Yes Donna, you have hit the hammer on the nail with those captions!


----------



## dmgalley (Aug 19, 2012)

I love my boys. Clearly as I have two. They are so easy but that girl...... She completes our life. Just the right mix of fresh, fun and lovable.

Sent from my SGH-T999 using Tapatalk


----------



## lady amanda (Nov 26, 2010)

HAHA! Lady would be up there with the boys...come on!!! I WANT TREAT!!!!!!!! lol!


----------



## dmgalley (Aug 19, 2012)

lady amanda said:


> HAHA! Lady would be up there with the boys...come on!!! I WANT TREAT!!!!!!!! lol!


Oh she wanted a treat. She just wanted it brought to her. 

Sent from my SGH-T999 using Tapatalk


----------



## Lexi&Beemer (May 5, 2013)

Willow is totally awesome!


Sent from Petguide.com Free App


----------



## DB1 (Jan 20, 2012)

dmgalley said:


> Oh she wanted a treat. She just wanted it brought to her.
> 
> Sent from my SGH-T999 using Tapatalk


and why not?!
I love a girl with attitude. The name Scarlet would have suited her too.


----------



## dmgalley (Aug 19, 2012)

DB1 said:


> and why not?!
> I love a girl with attitude. The name Scarlet would have suited her too.

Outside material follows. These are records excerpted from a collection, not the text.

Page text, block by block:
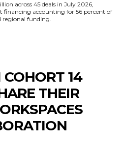
across 45 deals in July 2026,
financing accounting for 56 percent of
regional funding.
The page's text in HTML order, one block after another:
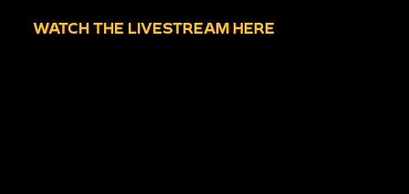
WATCH THE LIVESTREAM HERE
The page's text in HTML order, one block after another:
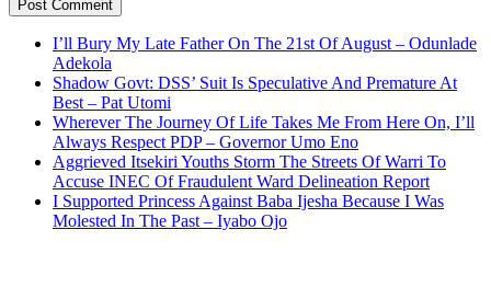
I’ll Bury My Late Father On The 21st Of August – Odunlade
Adekola
Shadow Govt: DSS’ Suit Is Speculative And Premature At
Best – Pat Utomi
Wherever The Journey Of Life Takes Me From Here On, I’ll
Always Respect PDP – Governor Umo Eno
Aggrieved Itsekiri Youths Storm The Streets Of Warri To
Accuse INEC Of Fraudulent Ward Delineation Report
I Supported Princess Against Baba Ijesha Because I Was
Molested In The Past – Iyabo Ojo
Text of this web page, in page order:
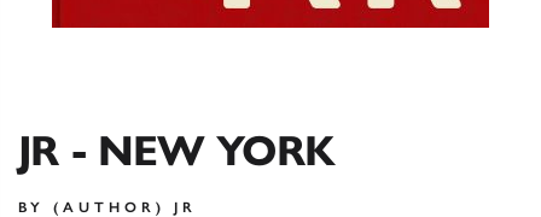
JR - NEW YORK
BY (AUTHOR) JR
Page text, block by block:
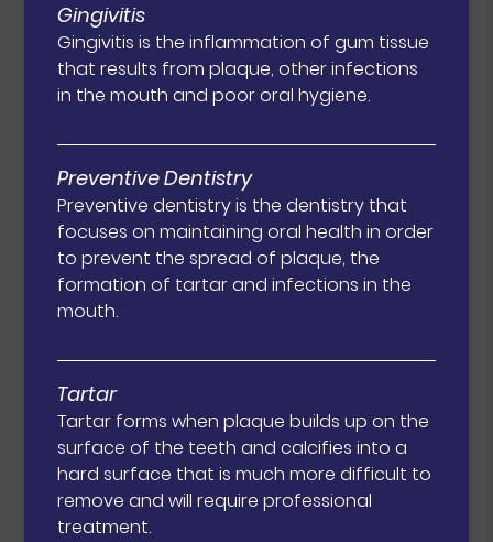
Gingivitis
Gingivitis is the inflammation of gum tissue
that results from plaque, other infections
in the mouth and poor oral hygiene.
Preventive Dentistry
Preventive dentistry is the dentistry that
focuses on maintaining oral health in order
to prevent the spread of plaque, the
formation of tartar and infections in the
mouth.
Tartar
Tartar forms when plaque builds up on the
surface of the teeth and calcifies into a
hard surface that is much more difficult to
remove and will require professional
treatment.
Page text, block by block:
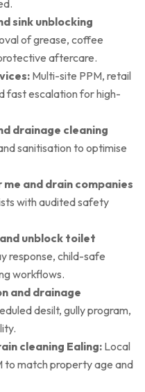
sink unblocking
of grease, coffee
aftercare.
Multi-site PPM, retail
fast escalation for high-
drainage cleaning
sanitisation to optimise
and drain companies
with audited safety
unblock toilet
response, child-safe
workflows.
and drainage
desilt, gully program,
cleaning Ealing:Local
to match property age and
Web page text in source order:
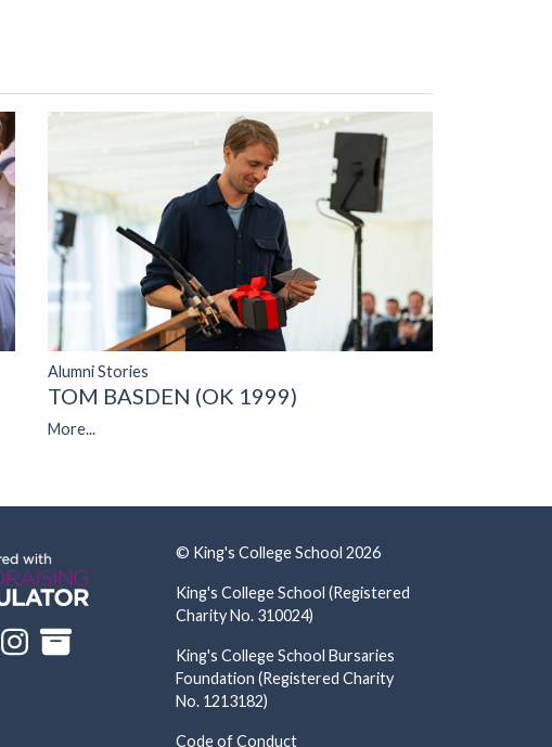
Alumni Stories
TOM BASDEN (OK 1999)
More...
© King's College School 2026
King's College School (Registered
Charity No. 310024)
King's College School Bursaries
Foundation (Registered Charity
No. 1213182)
Code of Conduct
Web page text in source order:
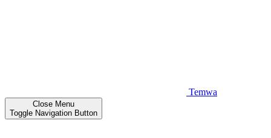
Temwa
Close Menu
Toggle Navigation Button
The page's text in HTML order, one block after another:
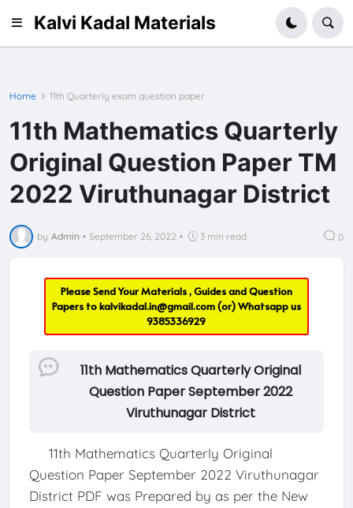
Kalvi Kadal Materials
Home 11th Quarterly exam question paper
11th Mathematics Quarterly
Original Question Paper TM
2022 Viruthunagar District
by Admin • September 26, 2022 • 3 min read 0
Please Send Your Materials , Guides and Question
Papers tokalvikadal.in@gmail.com(or) Whatsapp us
9385336929
11th Mathematics Quarterly Original
Question Paper September 2022
Viruthunagar District
11th Mathematics Quarterly Original
Question Paper September 2022 Viruthunagar
District PDF was Prepared by as per the New

She is my baby girl. I spoil her rotten. I can't help it. 

Sent from my SGH-T999 using Tapatalk


----------



## Marzi (Sep 17, 2012)

I suspect you spoil ALL of your dogs 

My girls are too greedy to risk me not bringing them a treat - I always doll out in age order and Dot does a bouncy sit because she is soooo excited.


----------



## RuthMill (Jun 30, 2012)

My girls would also be up with the boys! Greedy!


----------



## dmgalley (Aug 19, 2012)

Marzi said:


> I suspect you spoil ALL of your dogs
> 
> My girls are too greedy to risk me not bringing them a treat - I always doll out in age order and Dot does a bouncy sit because she is soooo excited.


AH the bouncy sit.Ozzy is very good at that one.


----------